Seeing him now, handsome and courting Zita, she understood exactly what had been in his mind. As in a puzzle, the pieces fit neatly together. If every little piece had not fallen exactly as it had, everything would have been different. Nothing would have been the same.
If she hadn’t robbed those trains, the Federales would not have been looking for a train robber. And if Santos hadn’t asked Carson to come early, he wouldn’t have been in the vicinity to have been captured.
Which, in turn, led to her meeting him, which led to her helping him escape.
Even Nuncio Quiroz played a vital role in this drama. If she had not believed Nuncio Quiroz had raped her, she would never have tricked Carson into making love to her. And if he hadn’t made love to her…
He wouldn’t have fallen in love with her.
Without those four days alone in the wilderness, he would never have known her.
Suddenly, Santos’s teasing about her taking to trail life popped into her mind. She smiled. She had handled herself admirably out there, and Carson had been along to see it. Otherwise, he would have known her only as she would be at the wedding—a maid of honor in a yellow dress who lived in a mansion in an opulent city from which she was desperate to escape.

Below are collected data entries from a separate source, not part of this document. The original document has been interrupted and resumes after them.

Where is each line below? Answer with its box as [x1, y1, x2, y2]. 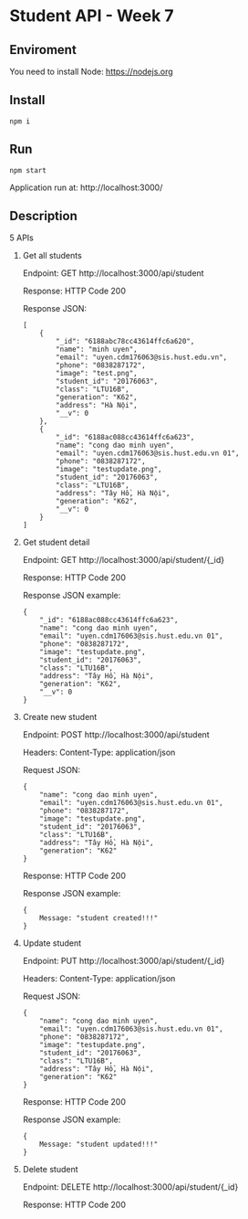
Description [9, 208, 77, 224]
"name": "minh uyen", [56, 344, 139, 355]
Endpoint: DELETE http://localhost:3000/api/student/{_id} [22, 1182, 239, 1192]
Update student [22, 938, 82, 949]
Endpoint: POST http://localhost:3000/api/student [22, 729, 210, 740]
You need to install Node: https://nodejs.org [9, 66, 173, 77]
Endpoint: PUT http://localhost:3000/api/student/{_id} [22, 956, 225, 967]
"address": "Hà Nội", [56, 401, 139, 410]
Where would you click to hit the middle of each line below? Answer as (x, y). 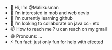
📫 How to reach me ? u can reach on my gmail (59, 29)
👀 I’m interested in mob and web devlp (49, 13)
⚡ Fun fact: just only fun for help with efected (57, 42)
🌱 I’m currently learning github (41, 18)
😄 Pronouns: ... (26, 36)
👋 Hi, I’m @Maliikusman (34, 8)
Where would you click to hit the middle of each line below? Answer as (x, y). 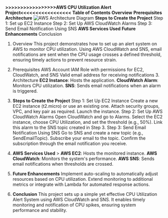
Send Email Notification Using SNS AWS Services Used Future (70, 29)
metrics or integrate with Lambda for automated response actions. (81, 184)
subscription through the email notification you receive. (70, 143)
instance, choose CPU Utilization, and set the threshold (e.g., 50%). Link (87, 122)
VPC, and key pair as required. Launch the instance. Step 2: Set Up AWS (88, 111)
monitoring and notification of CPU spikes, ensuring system (74, 205)
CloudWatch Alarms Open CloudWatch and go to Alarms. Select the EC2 (88, 117)
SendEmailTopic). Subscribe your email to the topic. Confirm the (79, 138)
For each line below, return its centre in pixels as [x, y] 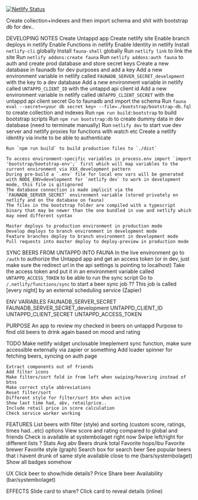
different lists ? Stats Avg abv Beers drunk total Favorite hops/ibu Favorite [95, 443]
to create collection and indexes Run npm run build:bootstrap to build [92, 113]
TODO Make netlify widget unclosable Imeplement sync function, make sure [99, 343]
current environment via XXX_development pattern [69, 169]
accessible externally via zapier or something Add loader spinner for [89, 350]
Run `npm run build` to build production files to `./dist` [82, 148]
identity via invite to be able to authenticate [59, 138]
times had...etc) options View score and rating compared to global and [92, 431]
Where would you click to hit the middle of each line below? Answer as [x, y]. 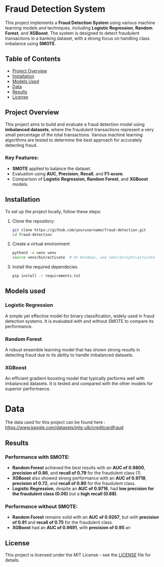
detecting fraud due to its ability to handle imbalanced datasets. [69, 355]
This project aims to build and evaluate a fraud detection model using [75, 124]
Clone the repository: [34, 221]
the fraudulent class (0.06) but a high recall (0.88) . [65, 494]
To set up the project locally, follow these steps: [53, 211]
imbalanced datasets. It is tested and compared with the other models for [79, 384]
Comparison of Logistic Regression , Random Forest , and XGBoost [80, 179]
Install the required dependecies [45, 267]
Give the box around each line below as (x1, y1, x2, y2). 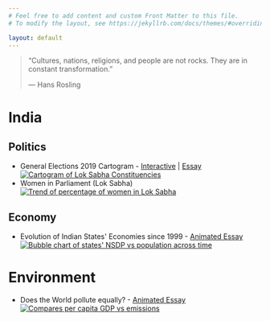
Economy (8, 210, 57, 224)
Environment (8, 269, 96, 286)
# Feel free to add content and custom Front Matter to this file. (8, 11, 239, 20)
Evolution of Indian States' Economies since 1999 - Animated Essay (19, 232, 243, 241)
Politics (8, 140, 47, 154)
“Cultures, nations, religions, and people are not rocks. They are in (27, 56, 247, 65)
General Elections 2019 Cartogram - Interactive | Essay (19, 162, 202, 171)
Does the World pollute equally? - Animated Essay (19, 295, 186, 305)
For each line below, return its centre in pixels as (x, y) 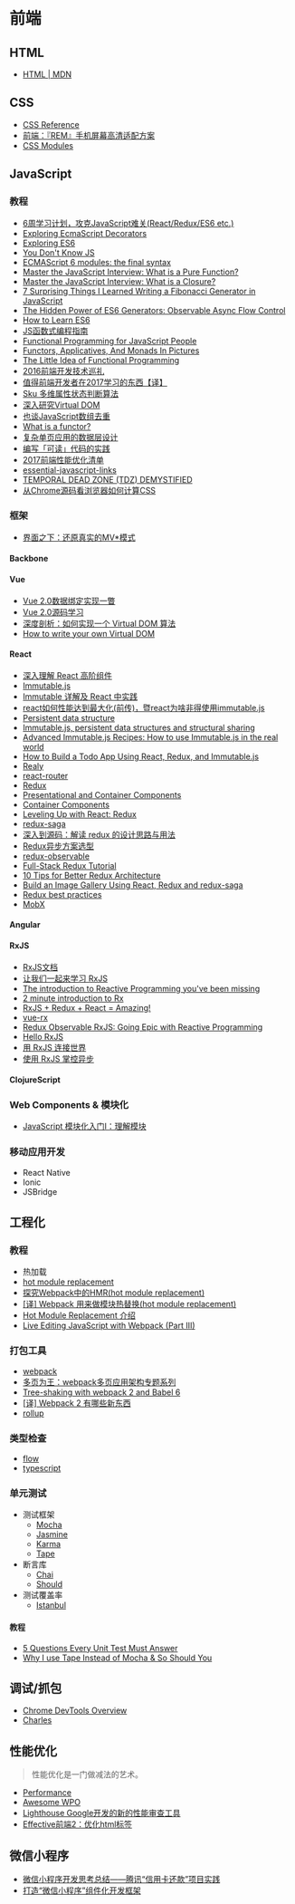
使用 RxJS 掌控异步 (58, 1058)
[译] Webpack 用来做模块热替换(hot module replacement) (129, 1304)
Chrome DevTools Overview (75, 1711)
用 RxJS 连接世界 (54, 1047)
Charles (37, 1720)
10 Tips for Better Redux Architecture (91, 875)
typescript (42, 1468)
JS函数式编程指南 (55, 331)
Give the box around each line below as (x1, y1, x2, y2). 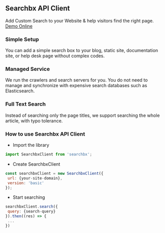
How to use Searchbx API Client (5, 130, 86, 137)
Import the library (12, 142, 49, 148)
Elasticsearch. (5, 88, 35, 94)
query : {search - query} (7, 209, 56, 214)
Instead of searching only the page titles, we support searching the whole (5, 112, 160, 118)
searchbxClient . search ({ (5, 204, 58, 210)
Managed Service (5, 66, 50, 73)
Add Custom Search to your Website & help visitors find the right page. (5, 17, 154, 23)
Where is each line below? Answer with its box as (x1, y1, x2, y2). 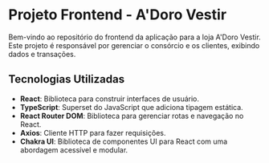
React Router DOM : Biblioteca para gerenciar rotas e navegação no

Enrique’s words filtered through her overworked brain. “Relie, I was asking whether you might like to come to the Casa de Moneda tomorrow.”
She frowned up at him. “No, I don’t think so. I mean, I can’t very well be seen at the mint, since no one is supposed to know I am in town.”
“They say you are good at disguises.”
“They?”
“Sister Inéz and the other nuns from the convent school.” He laughed. “They have been talking of nothing else since the…ah…the abduction. You know how it is. When you think you have lost someone, you remember all their…ah…their…”
She tilted her chin, defiant. “Outrageous schemes? Is that what the town has been talking about, Enrique, while I was off fighting for my life? My outrageous schemes?”